> Anyone overseeing work from multiple people has to?
That's not a black box though. Someone is still reading the code.
> At some point you have to let go and trust people‘s judgement
Where's the people in this case?
> People who do that (I‘m not one of them btw) must rely on higher level reports.
Does such a thing exist here? Just "done".
> Someone is still reading the code.
But you are not. That’s the point?
> Where's the people in this case?
Juniors build worse code than codex. Their superiors also can‘t check everything they do. They need to have some level of trust for doing dumb shit, or they can’t hire juniors.
> Does such a thing exist here? Just "done".
Not sure what you mean. You can definitely ask the agent what it built, why it built it, and what could be improved. You will get only part of the info vs when you read the output, but it won’t be zero info.
You: "Why did you build this?"
LLM: "Because the embeddings in your prompt are close to some embeddings in my training data. Here's some seemingly explanatory text with that is just similar embeddings to other 'why?' questions."

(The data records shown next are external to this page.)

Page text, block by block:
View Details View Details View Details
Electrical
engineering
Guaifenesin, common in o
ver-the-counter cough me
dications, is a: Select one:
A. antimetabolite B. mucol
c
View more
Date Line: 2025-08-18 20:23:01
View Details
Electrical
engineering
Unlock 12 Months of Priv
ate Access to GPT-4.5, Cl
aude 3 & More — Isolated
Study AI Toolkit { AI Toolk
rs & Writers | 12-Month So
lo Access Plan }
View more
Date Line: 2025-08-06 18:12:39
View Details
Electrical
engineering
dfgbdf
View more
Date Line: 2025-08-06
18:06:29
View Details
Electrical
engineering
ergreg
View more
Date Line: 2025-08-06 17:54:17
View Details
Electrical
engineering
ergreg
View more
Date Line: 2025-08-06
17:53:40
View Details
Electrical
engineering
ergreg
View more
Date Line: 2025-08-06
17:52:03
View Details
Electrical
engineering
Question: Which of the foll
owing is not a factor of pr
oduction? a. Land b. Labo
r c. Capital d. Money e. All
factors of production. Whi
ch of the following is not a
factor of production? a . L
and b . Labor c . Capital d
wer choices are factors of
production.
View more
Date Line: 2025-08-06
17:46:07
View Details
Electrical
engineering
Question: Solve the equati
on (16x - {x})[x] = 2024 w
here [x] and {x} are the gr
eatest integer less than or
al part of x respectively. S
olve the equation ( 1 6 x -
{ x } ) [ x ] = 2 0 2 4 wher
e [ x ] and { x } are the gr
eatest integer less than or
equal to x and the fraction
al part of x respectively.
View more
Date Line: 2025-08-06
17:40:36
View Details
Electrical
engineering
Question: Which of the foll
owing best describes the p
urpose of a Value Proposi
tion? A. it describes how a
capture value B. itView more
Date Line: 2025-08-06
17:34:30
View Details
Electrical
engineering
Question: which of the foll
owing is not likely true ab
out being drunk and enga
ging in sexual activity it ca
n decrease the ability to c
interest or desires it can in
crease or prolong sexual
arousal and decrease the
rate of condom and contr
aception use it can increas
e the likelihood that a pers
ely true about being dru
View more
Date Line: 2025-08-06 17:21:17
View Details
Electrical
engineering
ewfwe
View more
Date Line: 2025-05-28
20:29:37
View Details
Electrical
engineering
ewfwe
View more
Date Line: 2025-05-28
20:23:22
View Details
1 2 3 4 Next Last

You: "What could be improved?"
LLM: "Here's some different stuff based on other training data with embeddings close to the original embeddings, but different.
---
It's near zero useful information. Example imformation might be "it builds" (baseline necessity, so useless info), "it passes some tests" (fairly baseline, more useful, but actually useless if you don't know what the tests are doing), or "it's different" (duh).

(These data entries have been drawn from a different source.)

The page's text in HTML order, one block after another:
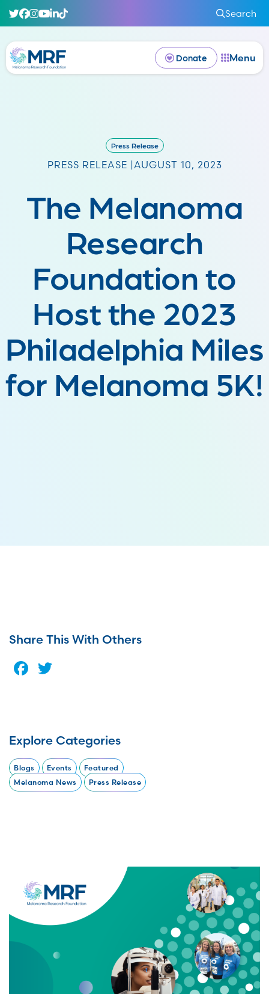
Search
Donate Menu
Press Release
PRESS RELEASE | AUGUST 10, 2023
The Melanoma
Research
Foundation to
Host the 2023
Philadelphia Miles
for Melanoma 5K!
Share This With Others
Facebook
Explore Categories
Blogs Events
Featured
Melanoma News
Press Release

If I asked you, about a piece of code that you didn’t build, „What would you improve?“, how would that be fundamentally different?

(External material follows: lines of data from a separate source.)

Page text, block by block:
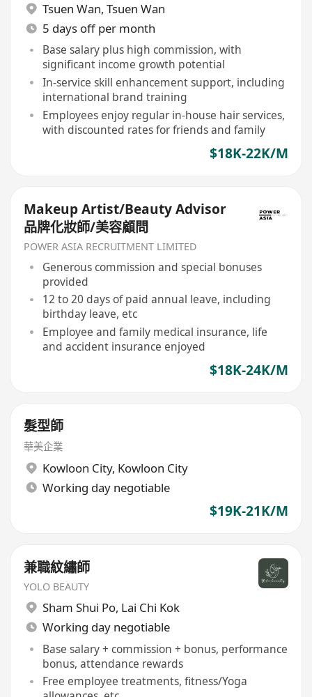
Tsuen Wan, Tsuen Wan
5 days off per month
Base salary plus high commission, with
significant income growth potential
In-service skill enhancement support, including
international brand training
Employees enjoy regular in-house hair services,
with discounted rates for friends and family
$18K-22K/M
Makeup Artist/Beauty Advisor
品牌化妝師/美容顧問
POWER ASIA RECRUITMENT LIMITED
Generous commission and special bonuses
provided
12 to 20 days of paid annual leave, including
birthday leave, etc
Employee and family medical insurance, life
and accident insurance enjoyed
$18K-24K/M
髮型師
華美企業
Kowloon City, Kowloon City
Working day negotiable
$19K-21K/M
兼職紋繡師
YOLO BEAUTY
Sham Shui Po, Lai Chi Kok
Working day negotiable
Base salary + commission + bonus, performance
bonus, attendance rewards
Free employee treatments, fitness/Yoga

> You can definitely ask the agent what it built, why it built it, and what could be improved.
If that was true we’d have what they call AGI.
So no, it doesn’t actually give you those since it can’t reason and logic in such a way.
What does that have to do with AGI?
What you asked for is AGI. How else does it think, reason and logic to answer your "why"?
It doesn't do that currently even if you think it does.